Show that for a martingale $M$ and every $0 \leq r < s$ and every bounded $\mathscr{F}_r$ measurable variable $Z$, $N_t = Z(M_{s \wedge t} - M_{r \wedge t})$ is a martingale.
I want to compute $E[N_t \mid \mathscr{F}_u]$, and for $u \geq r$ there is no problem, but I don't know what to say for $u < r$. It's clear that the value of the martingale should be zero for $u < r$, but since $Z$ is not necessarily $\mathscr{F}_u$ measurable I cannot remove it from the conditional expectation as I would like.

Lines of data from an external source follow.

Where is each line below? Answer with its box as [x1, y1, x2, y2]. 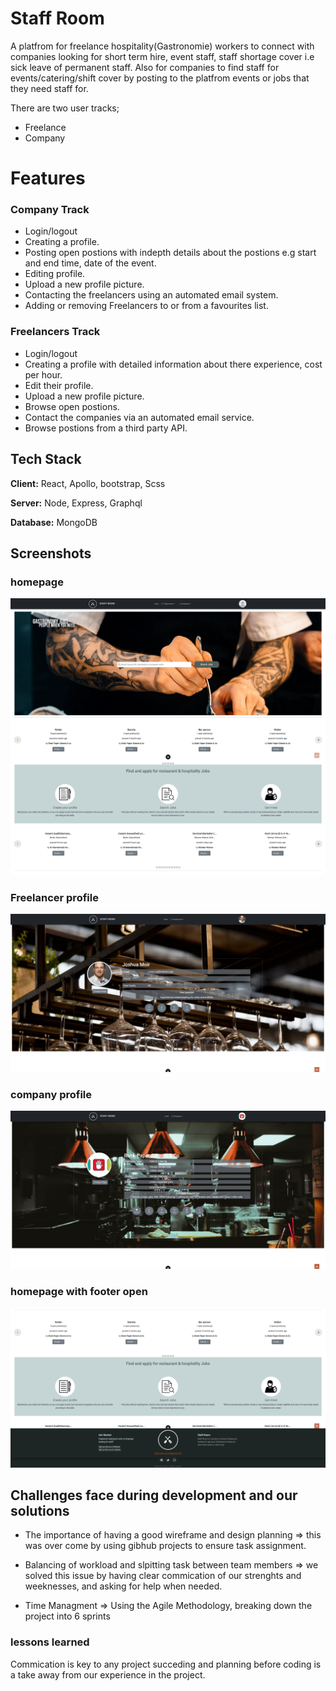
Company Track [10, 203, 90, 217]
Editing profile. [24, 268, 86, 280]
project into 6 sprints [24, 1610, 111, 1622]
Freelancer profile [10, 890, 99, 904]
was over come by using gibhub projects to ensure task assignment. [24, 1540, 307, 1552]
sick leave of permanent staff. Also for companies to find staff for [10, 61, 280, 73]
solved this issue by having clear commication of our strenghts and [24, 1570, 302, 1582]
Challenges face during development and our [10, 1487, 298, 1504]
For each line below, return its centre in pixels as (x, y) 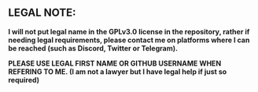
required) (24, 80)
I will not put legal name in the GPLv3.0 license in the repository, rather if (129, 31)
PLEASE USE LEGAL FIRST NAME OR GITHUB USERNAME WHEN (115, 63)
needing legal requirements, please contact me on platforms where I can (129, 40)
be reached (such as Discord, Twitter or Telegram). (93, 48)
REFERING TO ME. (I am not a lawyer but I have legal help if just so (118, 71)
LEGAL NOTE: (42, 13)
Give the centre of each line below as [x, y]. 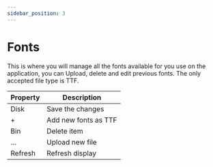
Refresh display [72, 153]
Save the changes [75, 108]
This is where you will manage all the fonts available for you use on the [106, 66]
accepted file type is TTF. [43, 80]
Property [25, 97]
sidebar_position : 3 [37, 13]
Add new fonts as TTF [82, 120]
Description [82, 97]
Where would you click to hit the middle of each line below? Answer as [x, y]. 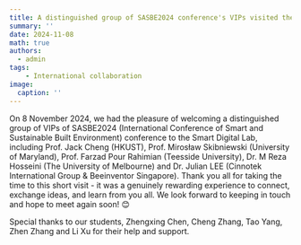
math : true [30, 43]
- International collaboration [84, 76]
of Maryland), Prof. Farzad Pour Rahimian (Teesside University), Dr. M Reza [148, 156]
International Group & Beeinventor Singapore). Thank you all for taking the [146, 175]
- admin [32, 59]
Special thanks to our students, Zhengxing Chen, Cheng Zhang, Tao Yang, [146, 222]
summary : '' [31, 26]
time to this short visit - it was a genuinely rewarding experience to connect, [150, 185]
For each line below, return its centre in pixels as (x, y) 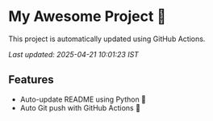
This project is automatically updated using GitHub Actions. (107, 39)
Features (31, 80)
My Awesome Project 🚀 (88, 17)
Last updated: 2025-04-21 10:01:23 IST (74, 54)
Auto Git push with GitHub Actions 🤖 (80, 107)
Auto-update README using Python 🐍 (83, 99)
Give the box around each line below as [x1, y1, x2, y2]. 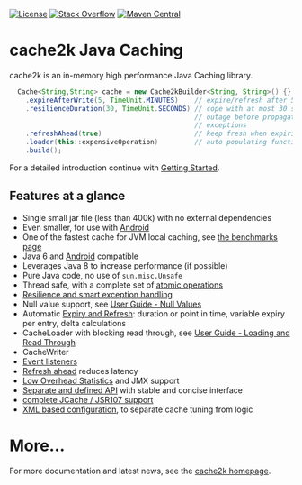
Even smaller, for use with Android [22, 222, 150, 233]
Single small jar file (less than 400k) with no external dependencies [22, 212, 272, 223]
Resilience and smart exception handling [22, 288, 173, 299]
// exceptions [194, 121, 247, 130]
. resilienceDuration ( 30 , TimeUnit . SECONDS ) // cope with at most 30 [25, 104, 288, 113]
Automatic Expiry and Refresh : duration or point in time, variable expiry [22, 307, 286, 319]
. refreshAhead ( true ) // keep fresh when [25, 129, 268, 139]
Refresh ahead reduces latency [22, 365, 138, 376]
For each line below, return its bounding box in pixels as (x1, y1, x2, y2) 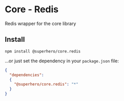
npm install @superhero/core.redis (5, 48, 81, 54)
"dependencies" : (9, 72, 44, 78)
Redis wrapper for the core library (5, 20, 76, 27)
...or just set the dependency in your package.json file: (5, 58, 119, 64)
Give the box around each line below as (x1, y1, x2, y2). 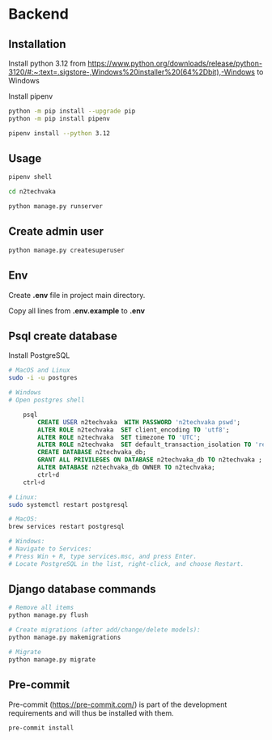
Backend (8, 5, 69, 23)
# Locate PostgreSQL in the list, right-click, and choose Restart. (8, 559, 244, 568)
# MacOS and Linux (8, 366, 70, 375)
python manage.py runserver (8, 202, 104, 211)
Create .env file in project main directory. (8, 290, 146, 300)
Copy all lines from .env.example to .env (8, 305, 146, 316)
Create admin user (8, 224, 104, 239)
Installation (8, 37, 66, 51)
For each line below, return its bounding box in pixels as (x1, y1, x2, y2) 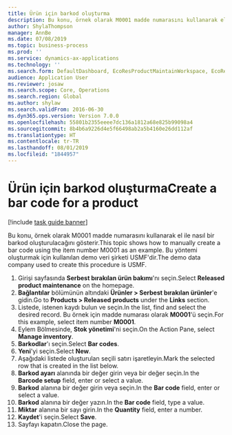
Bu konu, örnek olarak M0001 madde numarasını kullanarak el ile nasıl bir (8, 231, 215, 240)
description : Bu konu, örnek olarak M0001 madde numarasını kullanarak (8, 17, 218, 23)
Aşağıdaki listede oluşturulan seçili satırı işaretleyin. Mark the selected (17, 354, 215, 362)
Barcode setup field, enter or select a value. (17, 376, 144, 384)
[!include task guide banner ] (8, 217, 88, 226)
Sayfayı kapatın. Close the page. (17, 420, 108, 428)
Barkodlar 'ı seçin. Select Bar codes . (17, 339, 120, 348)
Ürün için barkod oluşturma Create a (8, 180, 218, 196)
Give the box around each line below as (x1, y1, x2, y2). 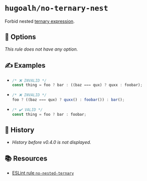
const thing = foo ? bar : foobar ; (12, 112, 87, 117)
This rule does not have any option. (5, 46, 78, 52)
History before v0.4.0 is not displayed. (12, 139, 91, 145)
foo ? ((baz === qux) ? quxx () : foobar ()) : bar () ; (12, 97, 125, 102)
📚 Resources (5, 154, 48, 163)
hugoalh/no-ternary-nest (5, 4, 108, 13)
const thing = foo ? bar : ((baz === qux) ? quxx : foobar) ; (12, 83, 143, 88)
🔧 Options (5, 33, 36, 41)
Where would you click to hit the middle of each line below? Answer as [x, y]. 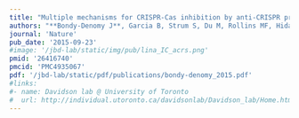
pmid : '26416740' [41, 59]
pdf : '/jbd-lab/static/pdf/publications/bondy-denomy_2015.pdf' [131, 75]
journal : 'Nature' [43, 34]
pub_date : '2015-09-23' [53, 42]
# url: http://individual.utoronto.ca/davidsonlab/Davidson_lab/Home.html [153, 100]
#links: [24, 83]
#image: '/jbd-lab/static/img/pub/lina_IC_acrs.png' [109, 51]
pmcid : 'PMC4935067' [48, 67]
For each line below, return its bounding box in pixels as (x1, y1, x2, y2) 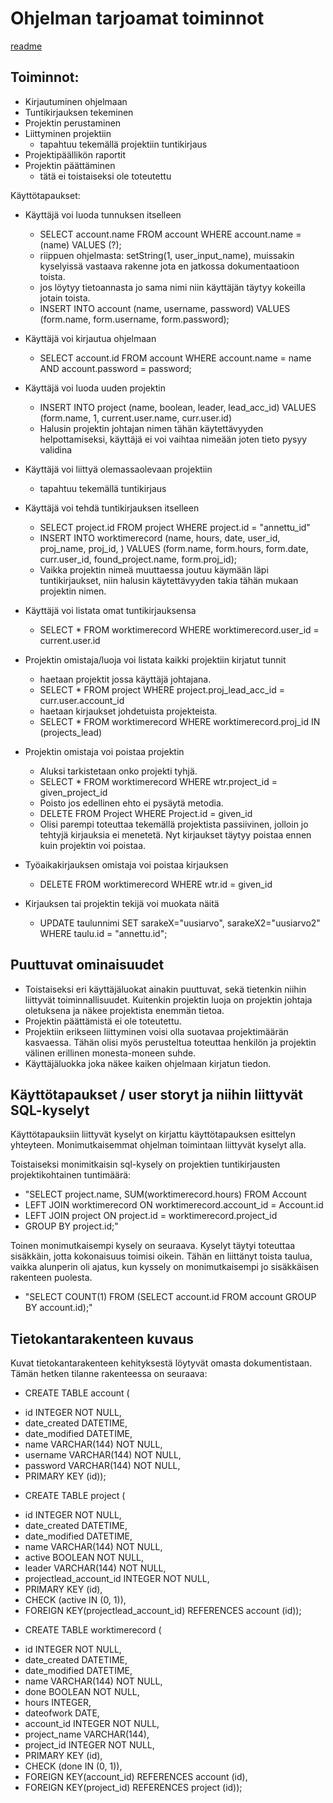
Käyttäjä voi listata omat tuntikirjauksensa (24, 604, 197, 616)
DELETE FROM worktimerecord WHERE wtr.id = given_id (39, 878, 273, 890)
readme (10, 40, 43, 52)
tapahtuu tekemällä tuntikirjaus (39, 482, 167, 494)
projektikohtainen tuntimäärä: (10, 1169, 132, 1181)
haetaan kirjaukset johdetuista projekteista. (39, 705, 218, 717)
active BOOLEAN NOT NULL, (24, 1552, 145, 1564)
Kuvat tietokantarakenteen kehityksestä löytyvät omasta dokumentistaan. (10, 1357, 313, 1369)

According to Jean-Francois Le Gall (this is part of a proof in his book, Brownian Motion, Martingales, and Stochastic Calculus), the proof of this fact is "easy".
Let $u < r$. We have
\begin{align*} E[N_t \vert \mathscr{F}_u] & = E[Z(M_{s \wedge t} -M_{r \wedge t}) \vert \mathscr{F}_u] \\ &= E[ZE[M_{s \wedge t} -M_{r \wedge t} \vert \mathscr{F}_r] \vert \mathscr{F}_u] \\ &= 0. \end{align*}
Note however that $N_u = 0$, so $E[N_t \vert \mathscr{F}_u] = N_u$, as desired.